こんなことを書くと、精神的に参ってるひとみたいですが、そんなことはありません。

体調は崩してましたが、気持ちはいきいきしてます。


ちょうど、私がコントローラーをしていた工期の仕事が5~18日までだったんですが、きっちり5~18日まで激しい咳に見舞われ、気管が塞がるのか横になって寝れない日々を過ごしていました…。
縦になって寝るのって滑稽。座った状態で寝てるんですよ、だって!(笑)



デスクでも喋るたびに咳込んでたら、隣の席で業務をしていた我が基地の一番若手のジュウちゃんに
「かわいそぅ……」
と言われる始末。

現場の上司がやってきて雑談で「どや?調子は」と聞かれたのでちょっと意気込んで「はい!先日よりだいぶマシになったんですよ!声も出るようになったし!」と言ったら、斜め向かいの席にいた今回の現場の統括責任者である後輩ミケから
「うそつけ!!!さっきから心配んなるくらい咳してたじゃないっスか!」
と関西人ばりのナイスタイミングで突っ込まれました……。

あ、ぜんぜん私の方見てなかったけど密かに心配してくれてたのね。ありがとう。
なんて思ったけど、声出すのに異常に労力使うから、思っただけで何も言わず。


通りかかる誰かが
「お~沢村、カゼ大丈夫かぁ?」
と私に声を掛ける度にすかさず
「このひとカゼじゃないんで。赤痢なんで。」
と私が瞬時に喋れないのをいいことに好き放題言ってたミケちんなんですけどね。


誰もいなくなった事務所にふたりきりになったとき、ふとタバコの話になりました。

私もミケも喫煙者なのに、なぜか急に「タバコ、止めたらどうですか?」と言い出すミケ。

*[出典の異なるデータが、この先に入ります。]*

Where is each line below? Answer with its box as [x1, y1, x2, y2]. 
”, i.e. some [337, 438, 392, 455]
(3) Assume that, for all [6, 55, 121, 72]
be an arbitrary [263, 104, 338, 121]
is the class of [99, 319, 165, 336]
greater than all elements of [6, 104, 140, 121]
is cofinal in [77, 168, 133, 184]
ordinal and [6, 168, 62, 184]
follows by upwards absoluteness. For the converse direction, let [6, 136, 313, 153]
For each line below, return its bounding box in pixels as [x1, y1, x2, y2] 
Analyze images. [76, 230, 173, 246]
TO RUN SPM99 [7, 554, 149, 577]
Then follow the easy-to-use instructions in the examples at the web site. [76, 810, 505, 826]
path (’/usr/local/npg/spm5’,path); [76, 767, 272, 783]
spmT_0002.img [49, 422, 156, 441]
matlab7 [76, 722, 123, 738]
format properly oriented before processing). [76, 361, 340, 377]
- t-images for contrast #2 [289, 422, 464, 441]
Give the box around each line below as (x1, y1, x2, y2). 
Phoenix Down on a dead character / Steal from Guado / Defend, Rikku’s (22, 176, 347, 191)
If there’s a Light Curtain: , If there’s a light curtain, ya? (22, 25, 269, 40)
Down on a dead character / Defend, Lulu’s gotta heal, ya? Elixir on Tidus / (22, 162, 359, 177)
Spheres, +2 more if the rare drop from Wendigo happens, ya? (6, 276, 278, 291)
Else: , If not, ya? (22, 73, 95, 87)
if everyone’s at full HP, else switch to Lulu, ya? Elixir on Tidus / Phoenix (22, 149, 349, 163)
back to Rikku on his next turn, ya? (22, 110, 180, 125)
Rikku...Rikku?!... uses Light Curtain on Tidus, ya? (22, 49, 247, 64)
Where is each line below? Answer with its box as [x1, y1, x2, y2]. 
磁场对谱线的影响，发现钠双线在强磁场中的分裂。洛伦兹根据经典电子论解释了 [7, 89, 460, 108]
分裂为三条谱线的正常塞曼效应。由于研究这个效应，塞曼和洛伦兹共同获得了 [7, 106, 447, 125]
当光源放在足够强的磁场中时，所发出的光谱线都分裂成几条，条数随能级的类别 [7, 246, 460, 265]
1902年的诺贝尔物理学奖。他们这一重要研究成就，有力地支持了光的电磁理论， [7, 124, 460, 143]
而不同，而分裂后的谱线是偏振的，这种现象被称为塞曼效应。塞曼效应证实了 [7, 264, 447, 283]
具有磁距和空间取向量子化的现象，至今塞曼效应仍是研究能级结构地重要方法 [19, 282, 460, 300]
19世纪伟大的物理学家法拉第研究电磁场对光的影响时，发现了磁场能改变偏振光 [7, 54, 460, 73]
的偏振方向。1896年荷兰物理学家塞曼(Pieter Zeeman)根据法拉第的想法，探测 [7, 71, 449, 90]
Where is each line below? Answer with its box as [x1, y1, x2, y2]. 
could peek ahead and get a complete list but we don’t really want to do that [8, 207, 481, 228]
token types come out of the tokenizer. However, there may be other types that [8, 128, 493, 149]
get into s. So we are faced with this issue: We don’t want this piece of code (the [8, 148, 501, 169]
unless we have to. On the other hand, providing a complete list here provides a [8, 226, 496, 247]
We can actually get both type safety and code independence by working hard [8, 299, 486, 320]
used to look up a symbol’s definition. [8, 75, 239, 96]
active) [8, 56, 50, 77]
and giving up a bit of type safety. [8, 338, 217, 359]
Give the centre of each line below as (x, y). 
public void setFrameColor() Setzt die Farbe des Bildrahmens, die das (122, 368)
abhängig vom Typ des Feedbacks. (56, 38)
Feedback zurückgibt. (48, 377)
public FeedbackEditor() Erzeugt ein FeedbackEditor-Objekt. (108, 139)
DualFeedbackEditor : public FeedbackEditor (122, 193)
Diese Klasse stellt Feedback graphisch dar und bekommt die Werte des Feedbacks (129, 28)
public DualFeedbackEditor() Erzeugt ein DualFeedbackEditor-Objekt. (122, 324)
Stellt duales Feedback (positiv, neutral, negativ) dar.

「え?止めてるよ。いまは。咳で息することすら苦しいもん」
「いや、そうじゃなくて。これを機会に止めたらどーですか?ってはなし」
「止める気はない。治ったらまた吸う。」
「例えば、この1本吸ったら寿命はあと1ヶ月ですけど、ここで止めたら10年寿命が伸びますよ。って言われたら、止めるでしょ?」
「止めない。胡散臭い。好きなことして死ねるならそっちのほうがいい。別に長生きしたくないし」
「胡散臭いって、例え話ですよ、例え話!あり得ないですけど、もしたった1本で10年分寿命が伸びるなら誰だってそうするでしょ、って話」
「しないよ。だって私、別に生きていたくないもの」



……何で、こんな会話をしたんでしょうか。

何であのときミケは、あんな喩え話を出して、必死になったんでしょうね。
そして、頑固な私は、彼の望む答えが解っているのに、何で頑なに否定したんでしょうね。



ことばのあやでも、嘘はつきたくなかったの。
ごめんね。

死にたいわけではないけれど、無理して延命したいほどに、生きたい理由が見付からないのは本当なんだよ。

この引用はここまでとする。